** THE PROBLEM **
Going down the data below, set down exactly the line with "Secondary Button to" and each line after it through the line with "First impressions count!"; no other lines.

** WORKING DATA **
+-------+

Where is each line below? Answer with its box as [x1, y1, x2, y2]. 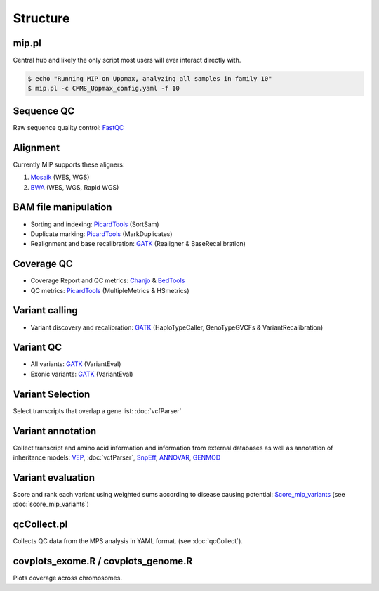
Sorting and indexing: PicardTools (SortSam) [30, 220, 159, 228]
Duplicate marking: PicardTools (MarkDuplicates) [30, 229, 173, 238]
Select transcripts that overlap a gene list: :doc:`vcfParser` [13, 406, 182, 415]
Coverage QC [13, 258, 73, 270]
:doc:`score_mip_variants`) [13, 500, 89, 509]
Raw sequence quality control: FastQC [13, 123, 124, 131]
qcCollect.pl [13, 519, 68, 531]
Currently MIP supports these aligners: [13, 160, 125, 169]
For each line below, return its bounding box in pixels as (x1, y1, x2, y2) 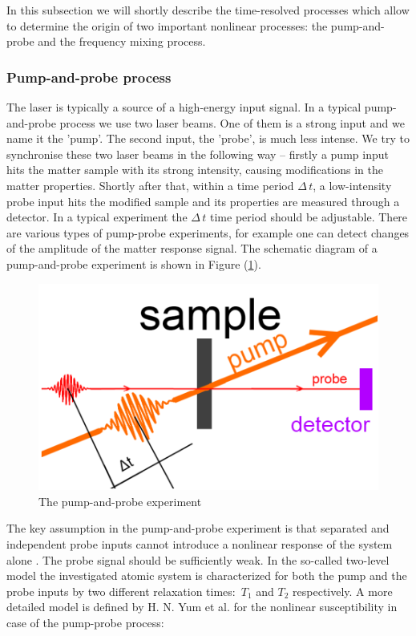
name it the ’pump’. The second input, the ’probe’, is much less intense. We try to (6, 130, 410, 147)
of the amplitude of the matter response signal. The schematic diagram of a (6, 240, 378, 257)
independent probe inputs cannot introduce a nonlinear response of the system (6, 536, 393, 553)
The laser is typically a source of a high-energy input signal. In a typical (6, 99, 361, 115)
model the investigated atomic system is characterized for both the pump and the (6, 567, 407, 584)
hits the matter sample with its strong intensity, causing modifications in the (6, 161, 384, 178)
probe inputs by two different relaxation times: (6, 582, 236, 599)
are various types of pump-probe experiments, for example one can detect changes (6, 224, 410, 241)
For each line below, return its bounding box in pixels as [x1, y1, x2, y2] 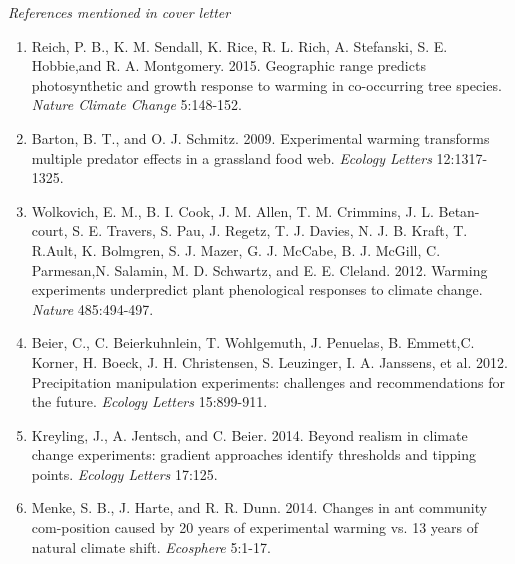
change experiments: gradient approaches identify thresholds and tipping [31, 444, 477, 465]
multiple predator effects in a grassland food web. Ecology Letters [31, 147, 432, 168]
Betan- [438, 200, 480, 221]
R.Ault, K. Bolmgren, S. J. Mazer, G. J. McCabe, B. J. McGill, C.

+-------+

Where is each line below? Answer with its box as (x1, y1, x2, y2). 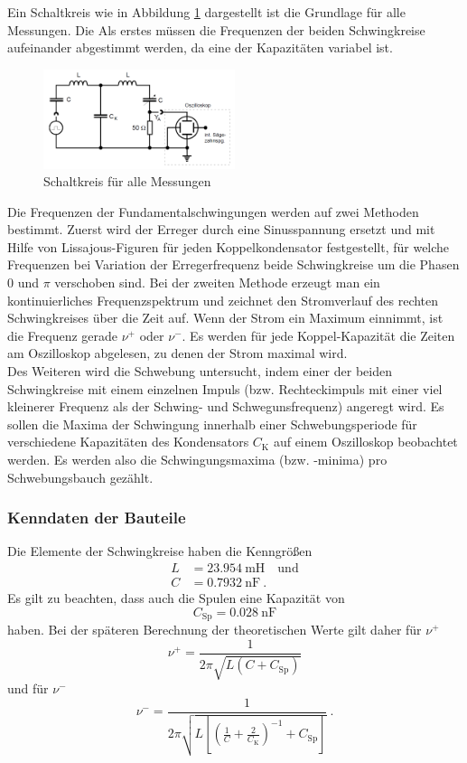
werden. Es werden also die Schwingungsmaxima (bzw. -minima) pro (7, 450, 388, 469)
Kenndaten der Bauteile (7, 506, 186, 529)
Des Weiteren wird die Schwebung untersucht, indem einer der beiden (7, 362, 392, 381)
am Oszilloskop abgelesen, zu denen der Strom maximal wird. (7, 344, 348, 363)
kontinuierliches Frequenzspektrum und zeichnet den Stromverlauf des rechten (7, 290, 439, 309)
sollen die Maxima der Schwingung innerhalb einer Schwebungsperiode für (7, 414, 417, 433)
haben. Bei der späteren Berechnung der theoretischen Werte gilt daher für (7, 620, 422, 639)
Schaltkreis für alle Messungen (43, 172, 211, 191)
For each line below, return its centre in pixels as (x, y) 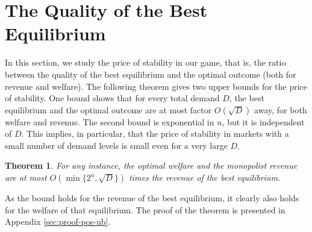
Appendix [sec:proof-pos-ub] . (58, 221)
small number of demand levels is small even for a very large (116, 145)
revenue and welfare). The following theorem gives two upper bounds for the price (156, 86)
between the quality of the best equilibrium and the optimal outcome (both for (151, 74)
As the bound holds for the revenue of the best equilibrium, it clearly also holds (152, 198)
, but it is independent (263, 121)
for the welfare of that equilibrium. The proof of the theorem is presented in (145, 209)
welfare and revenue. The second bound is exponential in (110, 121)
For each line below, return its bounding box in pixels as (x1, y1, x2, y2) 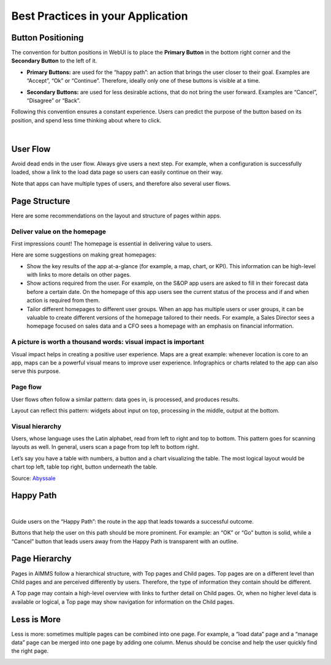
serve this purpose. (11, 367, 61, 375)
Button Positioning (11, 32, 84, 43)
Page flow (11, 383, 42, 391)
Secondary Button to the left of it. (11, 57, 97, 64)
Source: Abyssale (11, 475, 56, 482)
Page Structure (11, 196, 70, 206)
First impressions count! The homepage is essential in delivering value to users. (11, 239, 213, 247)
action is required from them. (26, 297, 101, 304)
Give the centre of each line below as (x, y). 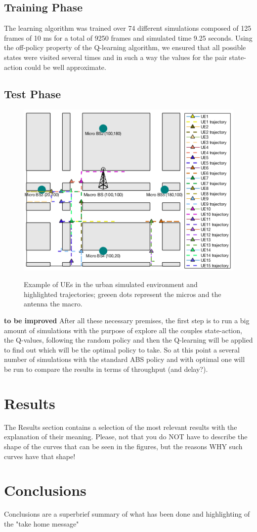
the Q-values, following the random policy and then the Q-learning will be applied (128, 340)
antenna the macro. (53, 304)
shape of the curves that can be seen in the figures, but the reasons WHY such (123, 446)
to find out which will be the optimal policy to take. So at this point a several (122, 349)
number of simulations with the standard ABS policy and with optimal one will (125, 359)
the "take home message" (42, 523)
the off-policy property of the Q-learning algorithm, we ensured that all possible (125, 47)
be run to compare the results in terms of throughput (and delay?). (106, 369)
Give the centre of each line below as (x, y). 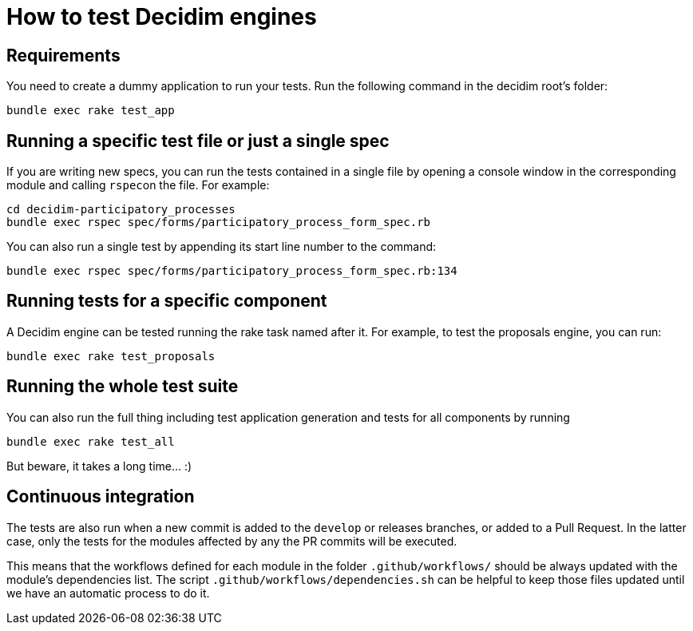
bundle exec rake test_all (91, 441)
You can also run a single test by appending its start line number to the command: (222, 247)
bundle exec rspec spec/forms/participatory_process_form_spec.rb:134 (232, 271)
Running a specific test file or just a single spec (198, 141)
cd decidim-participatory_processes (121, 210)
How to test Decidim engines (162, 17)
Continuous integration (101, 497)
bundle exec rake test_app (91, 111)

+-------+

** OUTPUT OF THE EXERCISE **
Secondary Button to the left of it. (11, 57, 97, 64)
Source: Abyssale (11, 475, 56, 482)
Page Structure (11, 196, 70, 206)
First impressions count! The homepage is essential in delivering value to users. (11, 239, 213, 247)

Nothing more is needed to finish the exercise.